Berpikir adalah mengelola dan mentransformasi informasi dalam memori. Ini sering dilakukan dalam membentuk konsep, bernalar dan berpikir secara kritis, membuat keputusan, berpikir kreatif, dan memecahkan masalah . Berpikir kreatif matematis adalah kemampuan pada setiap individu dalam menemukan gagasan dengan dorongan dari diri sendiri maupun lingkungan untuk memecahkan
masalah matematika yang mencakup aspek indikator kreatif yaitu
fluency, flexibility, originality, dan elaboration
Salah satu faktor yang dapat mempengaruhi keberhasilan siswa dalam menguasai kemampuan berpikir kreatif yaitu dengan memahami karakteristik siswa. Salah satu karakterisitik siswa yang perlu diperhatikan dalam proses pembelajaran yaitu berkenaan dengan tipe kepribadian siswa. Kepribadian adalah gambaran tentang baik buruknya tingkah laku, emosi, tindakan, pemikiran seseorang yang mencerminkan dirinya sendiri dalam beradaptasi dengan lingkungannya sebagai sesuatu yang khas atau unik. Menurut Rotter (Friedman dan Schustack, 2008) Locus of Control merupakan salah satu tipe variabel kepribadian yang mempertimbangkan bahwa orang berusaha mencapai tujuannya, baik karena konsekuensi, pikiran dan persepsi mereka akan hasil akhir dan seberapa besar kemungkinan hasil akhir tersebut muncul. Setiap siswa mempunyai tipe Locus of
Control yang berbeda, dari Locus of Control yang berbeda
dimungkinkan akan mengakibatkan kemampuan berpikir kreatif yang berbeda. Mengingat bahwa kemampuan berpikir kreatif matematis dan
Locus of Control siswa beragam, maka guru sebagai seorang pendidik
yang berkualitas harus mampu membuat siswa mengembangkan kemampuan berpikir kreatif matematis siswa dan guru dapat memilih metode pembelajaran yang tepat. Sehingga siswa dapat terdorong dan termotivasi untuk lebih aktif dalam berpikir kreatif. Dengan
termotivasinya siswa dalam belajar matematika maka kemungkinan besar tingkat kemampuan berpikir kreatif siswa akan jauh lebih baik lagi. Hal ini mendorong peneliti untuk melakukan penelitian terhadap kemampuan berpikir kreatif matematis dan tipe Locus of Control guna mengetahui gambaran kemampuan berpikir kreatif matematis siswa ditinjau dari Locus of Control.
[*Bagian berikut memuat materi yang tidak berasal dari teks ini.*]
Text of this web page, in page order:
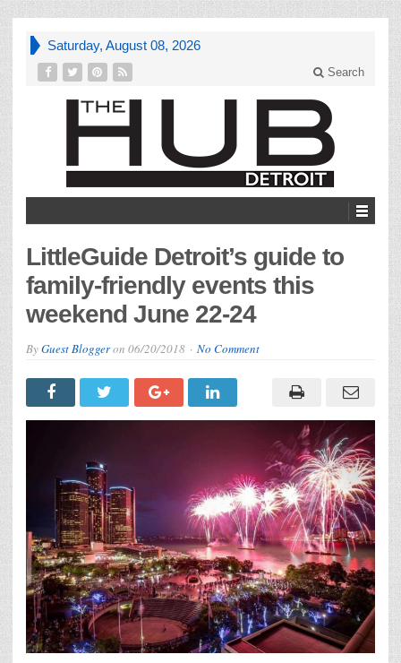
Saturday, August 08, 2026
Search
LittleGuide Detroit’s guide to
family-friendly events this
weekend June 22-24
ByGuest Bloggeron 06/20/2018 No Comment

Dalam penelitian ini untuk mengelompokkan siswa ke dalam
Locus of Control internal dan eksternal yang dilakukan dengan angket
skala IPC Locus of Control. Untuk mengukur kemampuan berpikir kreatif matematis, siswa diberikan tes tertulis dengan materi matriks. Tes tersebut disusun berdasarkan indikator kemampuan berpikir kreatif matematis yaitu : kelancaran, keluwesan, keaslian, dan terperinci. Kemudian dilakukan wawancara kepada sampel yang terpilih, hasilnya ditranskrip dan dipaparkan untuk selanjutnya dianalisis.
Berdasarkan penjelasan di atas, hasil penelitian ini diharapkan dapat mengetahui kemampuan berpikir kreatif matematis siswa ditinjau dari Locus of Control, sehingga dapat membantu guru untuk lebih dapat mengembangkan kemampuan berpikir kreatif matematis siswa sesuai dengan Locus of Control yang dimiliki siswa.